If you're splitting into just two parts (like in your example) you can use str.partition() to get a guaranteed argument unpacking size of 3:

如果您将其分为两部分(如示例中所示),您可以使用string .partition()来获得保证的参数,使其解包大小为3:

>>> a, sep, b = "foo".partition(":")
>>> a, sep, b
('foo', '', '')

str.partition() always returns a 3-tuple, whether the separator is found or not.

无论是否找到分隔符,string .partition()始终返回一个3元组。

Another alternative for Python 3 is to use extended unpacking, as described in @cdarke's answer:

Python 3的另一种替代方法是使用扩展解包,如@cdarke的回答所述:

>>> a, *b = "foo".split(":")
>>> a, b
('foo', [])

This assigns the first split item to a and the list of remaining items (if any) to b.

这将把第一个拆分项分配给a,其余项(如果有的话)的列表分配给b。

#2


60  

Since you are on Python 3, it is easy. PEP 3132 introduced a welcome simplification of the syntax when assigning to tuples - Extended iterable unpacking. In the past, if assigning to variables in a tuple, the number of items on the left of the assignment must be exactly equal to that on the right.

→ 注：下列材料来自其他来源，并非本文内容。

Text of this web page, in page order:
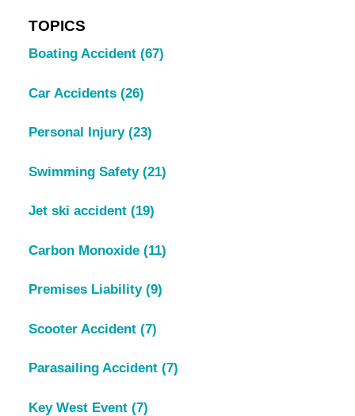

因为您使用的是Python 3,所以很容易。PEP 3132在分配到元组扩展的可迭代解包时引入了语法的简化。在过去,如果在元组中分配变量,则任务左边的项的数量必须与右边的值完全相等。

In Python 3 we can designate any variable on the left as a list by prefixing with an asterisk *. That will grab as many values as it can, while still populating the variables to its right (so it need not be the rightmost item). This avoids many nasty slices when we don't know the length of a tuple.

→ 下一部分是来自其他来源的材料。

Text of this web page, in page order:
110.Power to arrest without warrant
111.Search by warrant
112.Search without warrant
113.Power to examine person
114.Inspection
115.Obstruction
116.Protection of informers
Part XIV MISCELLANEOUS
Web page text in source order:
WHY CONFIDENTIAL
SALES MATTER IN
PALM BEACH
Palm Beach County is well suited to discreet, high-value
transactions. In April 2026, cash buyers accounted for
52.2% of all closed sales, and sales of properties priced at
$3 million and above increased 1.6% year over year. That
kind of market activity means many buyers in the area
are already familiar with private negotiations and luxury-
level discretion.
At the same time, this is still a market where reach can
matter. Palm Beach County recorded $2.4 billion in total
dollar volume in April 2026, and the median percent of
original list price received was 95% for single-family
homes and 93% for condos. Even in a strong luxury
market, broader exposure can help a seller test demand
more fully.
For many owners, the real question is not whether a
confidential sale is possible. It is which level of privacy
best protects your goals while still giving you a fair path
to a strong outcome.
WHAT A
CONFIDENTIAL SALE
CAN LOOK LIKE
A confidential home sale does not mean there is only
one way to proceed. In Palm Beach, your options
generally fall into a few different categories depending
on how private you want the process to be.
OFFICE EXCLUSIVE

在Python 3中,我们可以用星号*前缀将左边的任何变量指定为列表。这将获取尽可能多的值,同时仍然将变量填充到右边(因此它不必是最右边的项)。当我们不知道一个元组的长度时,这就避免了许多令人讨厌的片段。

a, *b = "foo".split(":")  
print("a:", a, "b:", b)

Gives:

给:

a: foo b: []

EDIT following comments and discussion:

编辑以下评论和讨论:

In comparison to the Perl version, this is considerably different, but it is the Python (3) way. In comparison with the Perl version, re.split() would be more similar, however invoking the RE engine for splitting around a single character is an unnecessary overhead.

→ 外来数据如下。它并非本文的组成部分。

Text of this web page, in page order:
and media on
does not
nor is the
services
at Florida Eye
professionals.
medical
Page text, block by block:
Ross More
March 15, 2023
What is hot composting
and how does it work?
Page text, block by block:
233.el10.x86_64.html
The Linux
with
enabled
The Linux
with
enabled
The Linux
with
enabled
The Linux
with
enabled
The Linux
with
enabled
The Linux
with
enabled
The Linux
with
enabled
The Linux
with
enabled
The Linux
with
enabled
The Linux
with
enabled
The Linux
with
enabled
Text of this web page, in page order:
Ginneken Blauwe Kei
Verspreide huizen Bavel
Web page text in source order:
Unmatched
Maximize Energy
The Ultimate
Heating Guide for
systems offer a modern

与Perl版本相比,这有很大的不同,但它是Python(3)的方式。与Perl版本相比,re.split()可能更类似,但是调用用于分割单个字符的RE引擎是不必要的开销。

With multiple elements in Python:

使用Python中的多个元素:

s = 'hello:world:sailor'
a, *b = s.split(":")
print("a:", a, "b:", b)

gives:

给:

a: hello b: ['world', 'sailor']

However in Perl:

然而在Perl中:

my $s = 'hello:world:sailor';
my ($a, $b) = split /:/, $s;
print "a: $a b: $b\n";

gives:

给:

a: hello b: world

It can be seen that additional elements are ignored, or lost, in Perl. That is fairly easy to replicate in Python if required:

可以看到,在Perl中会忽略或丢失其他元素。如果需要,可以很容易地在Python中进行复制:

s = 'hello:world:sailor'
a, *b = s.split(":")
b = b[0]
print("a:", a, "b:", b)

So, a, *b = s.split(":") equivalent in Perl would be

因此,在Perl中,a, *b = s.split(":")等价就是

my ($a, @b) = split /:/, $s;

NB: we shouldn't use $a and $b in general Perl since they have a special meaning when used with sort. I have used them here for consistency with the Python example.

NB:我们不应该在一般的Perl中使用$a和$b,因为它们与sort一起使用时有特殊的含义。我在这里使用它们是为了与Python示例保持一致。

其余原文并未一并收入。